*This post stops short of discussing the telescope comparison, which would probably open up my questions about Imagination and Reason (and the use of analogy) in interesting ways, but perhaps we'll get to this passage in class, since Natalie also brings it up in her post.
I'm interested in Darwin's use of the term “perfect” in describing the structures and species that result from natural selection in Chapter VI, “Difficulties on Theory.” The ideal of perfection is of course jarring in the context of a work whose overall tendency is present nature in a state of constant flux. So , what does perfection mean in this context? This first comes up on page 166 of this chapter. Darwin traces the possible evolution of the flying squirrel, arguing that “by the accumulated effects of this process of natural selection, a perfect so-called flying squirrel [is] produced.” Here, the flying-squirrel in its then-current state is described as perfect, but the term, interestingly, is followed up by another-- “so-called”--that suggest to the reader the uncertainty and anthropocentrism of this classification. The second mention occurs on the next page, in which Darwin attempts to explain how birds might have acquired their “perfect power of flight” (167). Here, flight evolves out of a skill at falling: intermediate species leap and parachute until the relevant membranes enable them to fly. When flight occurs, it is designated “perfect.” But that doesn't seem to be because it's the best of all possible flights. It's more likely perfect in the sense that we (Darwin, the reader then and now) can recognize it as flight. The same goes for the “perfect...flying squirrel.” In a nature that always changing its demands on a species, perfection is emphatically located in the human mind, in the present moment or geological age.
Similarly, we find “imperfection” in the less complex optic nerves of crustaceans, which have at their lower ends “an imperfect vitreous substance” (172). The imperfection is not necessarily related to whether the crustacean is sufficiently well-adapted to thrive in its environment, but rather to how well it conforms to a human conception of what an eye ought to be. The “imperfect vitreous substance” here is offered as an intermediate step between species—the imperfect is a stop-gap measure that enables Darwin and the reader to make that imaginative leap to understand the “imperfect explanation” offered in this chapter (172). And again, the explanation is imperfect not because it necessarily fails to conform to Nature's requirements, but because it fails to conform to man's.

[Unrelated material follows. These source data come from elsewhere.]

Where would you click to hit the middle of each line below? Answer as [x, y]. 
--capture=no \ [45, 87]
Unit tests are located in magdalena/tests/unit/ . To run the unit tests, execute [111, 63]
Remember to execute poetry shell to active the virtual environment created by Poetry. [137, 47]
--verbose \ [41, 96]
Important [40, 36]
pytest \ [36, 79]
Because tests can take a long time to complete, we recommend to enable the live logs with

There are two glaring problems when it comes to formulating a perfect explanation, both of which Darwin acknowledges. The first would be the gaps in the geological record: the information just isn't available to us. The second problem is that, even if the information were available (in earlier chapters, Darwin asserts, it has been), the reader would have no interest in reading, say, an exhaustive catalog of species over millenia. So the imperfection here implicates the reader, and the reader, as we've suggested in class discussions, wants a story, and perhaps knows no other way to communicate.
I'm quibbling with Darwin a bit when I characterize this move as imaginative leap. Despite the fact that he admonishes readers to let “reason...conquer...imagination” at the bottom of 172, Darwin does seem to be presenting us with an imaginative activity: inviting the reader to follow him through an imperfect exercise in which he sets up a series of inferior eye-formations, suggesting that we might theorize how the gradual process of natural selection could fill the gaps between these different structures. But he limits the reach of imagination (or whatever faculty he's drawing on) from the beginning, stating that “how a nerve comes to be sensitive to light, hardly concerns us more than how life itself first originated” (171). What faculty is he appealing to in his conclusion of this portion of the argument, though? He writes, apropos of the various facts and suggestions assembled, “I can see no very great difficulty...in believing that natural selection has converted the simple apparatus of the optic nerve...” etc. (172). There is a semblance of reason here, but the language seems equally suggestive of faith. So, does the imaginative leap land us in the realm of reason, or faith (or both or neither)?
Darwin stages the cognitive challenges posed by his theory which asks us to (and at the same time tells us we can't) image processes that take tens of thousands of years. Hence the twilight zone--exactly between reason and faith (though a decidedly secular one)--into which he hurls his readers.